(DATA TO EXAMINE Opens)

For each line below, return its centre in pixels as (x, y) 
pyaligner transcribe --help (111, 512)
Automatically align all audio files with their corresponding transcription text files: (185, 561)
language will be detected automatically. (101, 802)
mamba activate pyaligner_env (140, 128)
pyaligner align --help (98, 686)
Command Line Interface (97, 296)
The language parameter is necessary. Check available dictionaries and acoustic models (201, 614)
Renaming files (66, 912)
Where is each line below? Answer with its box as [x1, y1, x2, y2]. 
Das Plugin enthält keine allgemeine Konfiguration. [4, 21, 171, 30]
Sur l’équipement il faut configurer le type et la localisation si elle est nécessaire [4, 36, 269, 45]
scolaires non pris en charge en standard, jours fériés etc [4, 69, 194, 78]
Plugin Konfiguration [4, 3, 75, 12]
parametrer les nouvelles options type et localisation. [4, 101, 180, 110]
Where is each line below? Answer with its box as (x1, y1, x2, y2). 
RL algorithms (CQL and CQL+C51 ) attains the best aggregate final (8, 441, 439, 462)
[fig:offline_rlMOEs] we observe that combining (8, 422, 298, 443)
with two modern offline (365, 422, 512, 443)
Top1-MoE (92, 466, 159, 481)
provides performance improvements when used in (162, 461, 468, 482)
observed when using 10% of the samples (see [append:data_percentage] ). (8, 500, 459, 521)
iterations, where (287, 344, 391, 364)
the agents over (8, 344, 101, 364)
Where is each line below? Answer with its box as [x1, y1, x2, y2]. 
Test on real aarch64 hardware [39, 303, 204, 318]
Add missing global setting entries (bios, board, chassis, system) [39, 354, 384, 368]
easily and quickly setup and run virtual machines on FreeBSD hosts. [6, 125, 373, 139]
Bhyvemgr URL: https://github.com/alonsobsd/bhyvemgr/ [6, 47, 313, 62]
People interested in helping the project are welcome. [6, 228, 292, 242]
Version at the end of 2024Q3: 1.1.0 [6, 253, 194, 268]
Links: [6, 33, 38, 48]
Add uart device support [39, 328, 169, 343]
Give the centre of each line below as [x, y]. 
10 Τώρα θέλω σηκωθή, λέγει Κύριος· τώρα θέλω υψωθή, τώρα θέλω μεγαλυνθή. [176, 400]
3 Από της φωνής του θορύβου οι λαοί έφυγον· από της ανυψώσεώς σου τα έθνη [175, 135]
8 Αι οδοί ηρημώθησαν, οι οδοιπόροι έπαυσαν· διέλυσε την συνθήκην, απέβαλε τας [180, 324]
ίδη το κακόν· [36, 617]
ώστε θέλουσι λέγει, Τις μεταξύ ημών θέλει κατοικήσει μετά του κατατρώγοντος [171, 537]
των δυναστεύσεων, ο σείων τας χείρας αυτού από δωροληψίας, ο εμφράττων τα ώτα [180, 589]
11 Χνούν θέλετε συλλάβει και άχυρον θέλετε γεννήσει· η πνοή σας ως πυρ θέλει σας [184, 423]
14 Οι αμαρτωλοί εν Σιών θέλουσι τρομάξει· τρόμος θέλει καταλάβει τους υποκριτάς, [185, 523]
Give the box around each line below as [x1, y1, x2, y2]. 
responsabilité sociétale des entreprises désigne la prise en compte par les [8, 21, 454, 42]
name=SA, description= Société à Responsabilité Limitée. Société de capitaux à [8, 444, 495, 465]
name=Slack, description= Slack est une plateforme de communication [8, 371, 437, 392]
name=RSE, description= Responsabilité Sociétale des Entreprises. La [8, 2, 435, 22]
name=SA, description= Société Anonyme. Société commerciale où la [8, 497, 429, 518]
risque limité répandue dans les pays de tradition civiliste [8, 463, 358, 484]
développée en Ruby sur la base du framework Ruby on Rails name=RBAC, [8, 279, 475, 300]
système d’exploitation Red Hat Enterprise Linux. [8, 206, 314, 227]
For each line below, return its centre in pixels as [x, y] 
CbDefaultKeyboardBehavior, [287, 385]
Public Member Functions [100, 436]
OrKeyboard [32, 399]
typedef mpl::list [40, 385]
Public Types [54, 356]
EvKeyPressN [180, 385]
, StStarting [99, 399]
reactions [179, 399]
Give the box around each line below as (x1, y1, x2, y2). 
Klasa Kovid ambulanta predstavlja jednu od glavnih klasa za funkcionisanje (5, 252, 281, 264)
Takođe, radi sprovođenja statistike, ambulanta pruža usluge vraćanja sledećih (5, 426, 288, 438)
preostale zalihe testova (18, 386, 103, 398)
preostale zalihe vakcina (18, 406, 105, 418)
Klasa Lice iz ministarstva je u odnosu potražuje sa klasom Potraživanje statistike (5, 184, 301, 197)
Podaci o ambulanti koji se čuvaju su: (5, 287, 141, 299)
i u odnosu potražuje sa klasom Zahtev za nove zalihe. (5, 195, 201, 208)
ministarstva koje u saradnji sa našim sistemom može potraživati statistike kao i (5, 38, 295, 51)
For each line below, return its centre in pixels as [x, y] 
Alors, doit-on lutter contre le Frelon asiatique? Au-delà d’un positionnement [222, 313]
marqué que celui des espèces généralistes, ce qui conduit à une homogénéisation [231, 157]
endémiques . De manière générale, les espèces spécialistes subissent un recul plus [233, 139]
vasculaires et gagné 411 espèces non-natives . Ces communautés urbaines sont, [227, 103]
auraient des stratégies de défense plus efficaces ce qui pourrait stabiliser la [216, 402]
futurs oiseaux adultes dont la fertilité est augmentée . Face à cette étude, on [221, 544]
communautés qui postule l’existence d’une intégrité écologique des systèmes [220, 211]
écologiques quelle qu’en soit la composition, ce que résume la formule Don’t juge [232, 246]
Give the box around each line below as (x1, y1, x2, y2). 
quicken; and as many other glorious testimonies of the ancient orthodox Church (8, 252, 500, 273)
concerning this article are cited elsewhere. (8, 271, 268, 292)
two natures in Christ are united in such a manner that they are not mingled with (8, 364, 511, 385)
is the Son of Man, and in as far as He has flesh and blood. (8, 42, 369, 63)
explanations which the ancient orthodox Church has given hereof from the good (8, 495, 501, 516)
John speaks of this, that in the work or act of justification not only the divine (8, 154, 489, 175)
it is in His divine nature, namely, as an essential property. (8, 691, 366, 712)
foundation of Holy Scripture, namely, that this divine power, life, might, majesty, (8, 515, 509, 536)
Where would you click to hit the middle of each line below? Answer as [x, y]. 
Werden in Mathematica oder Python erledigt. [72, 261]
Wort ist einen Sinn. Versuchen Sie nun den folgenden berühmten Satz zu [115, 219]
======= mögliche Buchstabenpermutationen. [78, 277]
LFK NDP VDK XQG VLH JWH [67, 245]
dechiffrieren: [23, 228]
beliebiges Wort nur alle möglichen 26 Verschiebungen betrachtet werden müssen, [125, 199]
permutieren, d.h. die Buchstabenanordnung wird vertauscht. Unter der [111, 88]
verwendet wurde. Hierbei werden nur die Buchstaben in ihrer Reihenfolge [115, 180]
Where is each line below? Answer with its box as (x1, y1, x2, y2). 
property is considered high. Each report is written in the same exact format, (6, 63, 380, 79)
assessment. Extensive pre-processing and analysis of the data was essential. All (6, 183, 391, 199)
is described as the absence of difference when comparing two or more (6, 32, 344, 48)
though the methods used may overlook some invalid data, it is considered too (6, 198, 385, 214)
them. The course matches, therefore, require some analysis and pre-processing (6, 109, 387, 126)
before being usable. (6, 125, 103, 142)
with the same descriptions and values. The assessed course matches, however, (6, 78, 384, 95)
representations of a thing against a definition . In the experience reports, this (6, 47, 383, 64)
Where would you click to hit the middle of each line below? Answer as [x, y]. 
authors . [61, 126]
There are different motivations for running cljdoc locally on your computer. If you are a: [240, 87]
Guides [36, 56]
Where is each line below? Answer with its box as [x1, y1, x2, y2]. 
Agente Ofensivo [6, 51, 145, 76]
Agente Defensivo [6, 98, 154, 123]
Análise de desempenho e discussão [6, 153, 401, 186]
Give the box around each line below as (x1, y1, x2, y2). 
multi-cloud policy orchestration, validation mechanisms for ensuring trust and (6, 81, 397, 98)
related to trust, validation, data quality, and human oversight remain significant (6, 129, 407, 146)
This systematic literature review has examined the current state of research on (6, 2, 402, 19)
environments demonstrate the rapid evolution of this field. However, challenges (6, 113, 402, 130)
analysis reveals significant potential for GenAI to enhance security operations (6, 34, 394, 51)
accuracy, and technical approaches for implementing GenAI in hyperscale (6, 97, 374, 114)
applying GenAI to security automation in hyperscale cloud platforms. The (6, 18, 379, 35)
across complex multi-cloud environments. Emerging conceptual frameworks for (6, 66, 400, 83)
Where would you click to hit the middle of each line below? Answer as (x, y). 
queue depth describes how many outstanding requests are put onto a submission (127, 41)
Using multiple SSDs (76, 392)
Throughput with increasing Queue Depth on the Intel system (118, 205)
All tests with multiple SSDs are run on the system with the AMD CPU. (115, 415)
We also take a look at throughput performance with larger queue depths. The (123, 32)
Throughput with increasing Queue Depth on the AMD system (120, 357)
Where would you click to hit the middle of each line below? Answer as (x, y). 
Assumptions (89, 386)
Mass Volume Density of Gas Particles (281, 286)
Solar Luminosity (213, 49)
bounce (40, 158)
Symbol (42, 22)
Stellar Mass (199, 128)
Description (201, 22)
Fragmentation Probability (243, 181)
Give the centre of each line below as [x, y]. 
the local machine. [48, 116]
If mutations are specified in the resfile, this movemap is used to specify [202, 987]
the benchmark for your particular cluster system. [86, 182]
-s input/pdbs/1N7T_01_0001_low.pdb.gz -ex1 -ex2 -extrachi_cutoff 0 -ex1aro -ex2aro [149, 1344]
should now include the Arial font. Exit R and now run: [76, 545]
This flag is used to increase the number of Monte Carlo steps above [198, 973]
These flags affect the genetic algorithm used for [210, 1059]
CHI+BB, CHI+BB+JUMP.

(DATA TO EXAMINE Closes)

# TASK STATEMENT:
Set down only the lines above that fall between the line holding "explanations which the" and the line holding "authors . [61, 126]", inclusive, keeping each exact.

# RESULT:
explanations which the ancient orthodox Church has given hereof from the good (8, 495, 501, 516)
John speaks of this, that in the work or act of justification not only the divine (8, 154, 489, 175)
it is in His divine nature, namely, as an essential property. (8, 691, 366, 712)
foundation of Holy Scripture, namely, that this divine power, life, might, majesty, (8, 515, 509, 536)
Where would you click to hit the middle of each line below? Answer as [x, y]. 
Werden in Mathematica oder Python erledigt. [72, 261]
Wort ist einen Sinn. Versuchen Sie nun den folgenden berühmten Satz zu [115, 219]
======= mögliche Buchstabenpermutationen. [78, 277]
LFK NDP VDK XQG VLH JWH [67, 245]
dechiffrieren: [23, 228]
beliebiges Wort nur alle möglichen 26 Verschiebungen betrachtet werden müssen, [125, 199]
permutieren, d.h. die Buchstabenanordnung wird vertauscht. Unter der [111, 88]
verwendet wurde. Hierbei werden nur die Buchstaben in ihrer Reihenfolge [115, 180]
Where is each line below? Answer with its box as (x1, y1, x2, y2). 
property is considered high. Each report is written in the same exact format, (6, 63, 380, 79)
assessment. Extensive pre-processing and analysis of the data was essential. All (6, 183, 391, 199)
is described as the absence of difference when comparing two or more (6, 32, 344, 48)
though the methods used may overlook some invalid data, it is considered too (6, 198, 385, 214)
them. The course matches, therefore, require some analysis and pre-processing (6, 109, 387, 126)
before being usable. (6, 125, 103, 142)
with the same descriptions and values. The assessed course matches, however, (6, 78, 384, 95)
representations of a thing against a definition . In the experience reports, this (6, 47, 383, 64)
Where would you click to hit the middle of each line below? Answer as [x, y]. 
authors . [61, 126]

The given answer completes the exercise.